By reaching out to the poor and despised; by restoring hope and bringing healing, victory over sin and death is embodied; and in bridging that separation, we are better equipped to overcome our separation with others. 

There is no place for lone-rangers or superheroes in this way of witness: there will always be vulnerability alongside this work of transformation. To sit and eat together, to eat was is provided for us, is one of the most intimate, generous and powerful things we can do. Here we become family.

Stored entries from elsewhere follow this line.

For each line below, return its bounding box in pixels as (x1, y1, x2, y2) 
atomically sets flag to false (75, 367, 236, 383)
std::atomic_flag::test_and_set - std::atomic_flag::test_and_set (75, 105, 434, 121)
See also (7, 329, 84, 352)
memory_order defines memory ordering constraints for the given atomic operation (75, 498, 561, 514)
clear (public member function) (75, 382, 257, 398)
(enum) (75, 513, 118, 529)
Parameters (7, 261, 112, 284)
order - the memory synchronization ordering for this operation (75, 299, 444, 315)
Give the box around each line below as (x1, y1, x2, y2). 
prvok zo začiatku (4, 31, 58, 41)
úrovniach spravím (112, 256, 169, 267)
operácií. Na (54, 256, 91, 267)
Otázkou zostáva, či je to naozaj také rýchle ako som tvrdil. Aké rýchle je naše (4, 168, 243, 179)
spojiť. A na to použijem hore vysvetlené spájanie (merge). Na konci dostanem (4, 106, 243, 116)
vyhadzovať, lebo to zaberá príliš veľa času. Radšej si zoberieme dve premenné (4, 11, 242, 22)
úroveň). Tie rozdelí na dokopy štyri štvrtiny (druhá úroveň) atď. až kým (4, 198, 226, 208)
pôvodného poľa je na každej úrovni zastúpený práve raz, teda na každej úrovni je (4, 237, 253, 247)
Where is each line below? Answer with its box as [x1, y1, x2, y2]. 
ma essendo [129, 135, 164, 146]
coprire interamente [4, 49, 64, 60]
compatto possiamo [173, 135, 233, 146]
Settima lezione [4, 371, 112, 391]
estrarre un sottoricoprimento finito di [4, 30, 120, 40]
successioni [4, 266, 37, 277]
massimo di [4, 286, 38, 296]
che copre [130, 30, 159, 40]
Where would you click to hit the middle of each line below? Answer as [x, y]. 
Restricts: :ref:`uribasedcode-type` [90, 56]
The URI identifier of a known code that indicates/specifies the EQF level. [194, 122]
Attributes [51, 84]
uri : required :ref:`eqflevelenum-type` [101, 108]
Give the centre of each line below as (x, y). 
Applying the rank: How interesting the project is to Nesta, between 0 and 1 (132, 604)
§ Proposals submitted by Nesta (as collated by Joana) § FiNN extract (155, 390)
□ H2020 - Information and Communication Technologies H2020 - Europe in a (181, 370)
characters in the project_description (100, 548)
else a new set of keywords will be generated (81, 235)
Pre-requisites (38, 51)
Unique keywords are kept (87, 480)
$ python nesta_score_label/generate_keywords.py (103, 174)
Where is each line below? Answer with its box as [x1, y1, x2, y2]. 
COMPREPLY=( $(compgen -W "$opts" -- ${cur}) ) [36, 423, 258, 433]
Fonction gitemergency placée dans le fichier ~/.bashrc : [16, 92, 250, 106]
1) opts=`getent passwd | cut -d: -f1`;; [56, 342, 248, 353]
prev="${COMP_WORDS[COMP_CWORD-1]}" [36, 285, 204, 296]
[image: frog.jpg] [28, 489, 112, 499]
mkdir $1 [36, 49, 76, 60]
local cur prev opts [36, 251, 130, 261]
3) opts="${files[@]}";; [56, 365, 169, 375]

It is across that table that we build networks of support and friendship, resistance and peace. Over broken bread, light breaks into our lives.

Jesus is invested in who we live in the world now; how we find peace in our own hearts and our own households; how we seek to follow the commandments of God. 

Paul describes this as sowing in the Spirit: not because we are reaping a harvest through our own efforts, but because we are taking our share in God’s harvest. This harvest signals the fulfilment of the Isaiah’s promise: there will be joy and gladness; that we will be nourished and comforted; that even grief and mortality will be transformed.

This is a harvest of the new creation. 

Through the triumph of the cross, this new realm is everything.

At the Eucharist is a place where we come together around one table and break one bread.

Each time we come to this place, we receive afresh a message of peace. 



We are invited to eat what is put in front of us; what is placed into our hands.

This meal nourishes us here and  now as we find new strength for the journey. We are fed by the life and love of God, given for us in Christ Jesus; we are given a foretaste of the eternal heavenly banquet. 

At the end of the mass, we walk away from this holy place, fed by this sacred food. And often the frustrations and separations of the world confront us more acutely. We get swept up in them. 

The challenge of living and working for the good of all raises challenging questions - what does peace feel like here, what action leads to justice there?  How does this meal change our own households? Whose burdens will we cary this week? Who will be the one to restore us in a spirit of gentleness?

May we who eat what is placed into our hands this day, dedicate our freedom to God’s service: may our households reflect the economy of life-giving love; may we speak and act for peace; for we are a new creation.